Verpleegkundig specialist aan het woord: therapietrouw en eHealth
Als patiënten hun medicatie iedere dag innemen – op het juiste moment en op de wijze waarop de verpleegkundig specialist dat heeft voorgeschreven – dan is de patiënt therapietrouw. In het geval van HIV patiënten is een therapietrouw van 95% noodzakelijk om de behandeling effectief te laten zijn. Therapieontrouw heeft grote gevolgen voor zowel de patiënt als de maatschappij. Hoe gaan specialisten hier mee om? Zij kunnen de patiënt immers niet dwingen. We vroegen Jolanda Schippers daarom naar haar ervaringen met therapietrouw.
Kun je uitleggen wie je bent en wat je doet?
Mijn naam is Jolanda Schippers en ik ben Verpleegkundig Specialist HIV Infectieziekten in het UMC Maastricht. Ik behandel en begeleid voornamelijk mensen met een HIV infectie, maar daarnaast ook mensen die een geslachtsziekte hebben en mensen met een virale hepatitis. Maar HIV is de hoofdmoot van mijn takenpakket.
Behandel je patiënten langdurig met medicatie?
Jazeker. HIV patiënten worden bij ons levenslang met medicatie behandeld. Dit betekent dat we één keer de medicatie en dosis instellen en dat ze bij ons tot het einde op medicatie blijven. Er zijn in Nederland slechts 12 HIV centra. Patiënten die bij ons weg gaan, doen dit vrijwel altijd vanwege een verhuizing.
Kun je aangeven wat therapietrouw inhoudt (en welke factoren hierop van invloed zijn)?
Graag wil ik vooropstellen dat een therapietrouw van 95% nodig is, om HIV behandelingen effectief te laten zijn. Therapietrouw is in mijn vakgebied zeer belangrijk.
Als patiënten hun medicatie innemen volgens de voorschriften zijn ze therapietrouw. Dat wil zeggen: iedere dag medicatie innemen, op het juiste moment, met de juiste dosis en op de juiste wijze. Soms nuchter, soms tijdens het eten en wel of niet combineren met andere medicijnen.

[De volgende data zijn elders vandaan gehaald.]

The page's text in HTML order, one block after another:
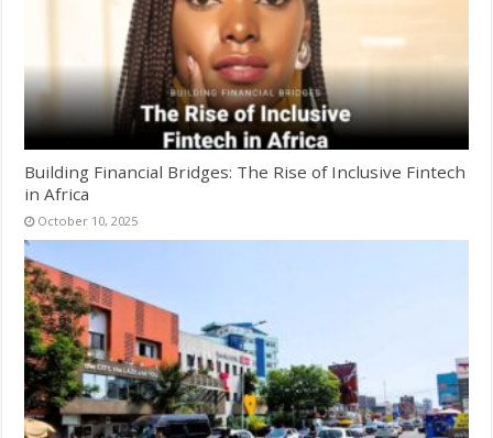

De verpleegkundige heeft een zorgplan en zorgstandaard om iemand voor te bereiden op de therapie. Soms gaan er wel vier consulten vooraf aan de daadwerkelijke medicatiestart, waarin we het belang van goede inname bespreken. Tijdens deze consulten bespreken we ook de motivatie van de patiënt. Vragen die we bijvoorbeeld behandelen, zijn: kun je het zelf, wil je het zelf, ben je er klaar voor, wat wil je zelf bereiken? Ook starten we oefentrajecten met m&m’s met sommige patiënten, om te kijken waar patiënten tegenaan lopen. Misschien zijn er nog vragen bij de manier waarop het schema is ingericht. Zo kunnen we nog aanpassingen doen voordat de patiënt daadwerkelijk start met inname van de medicatie.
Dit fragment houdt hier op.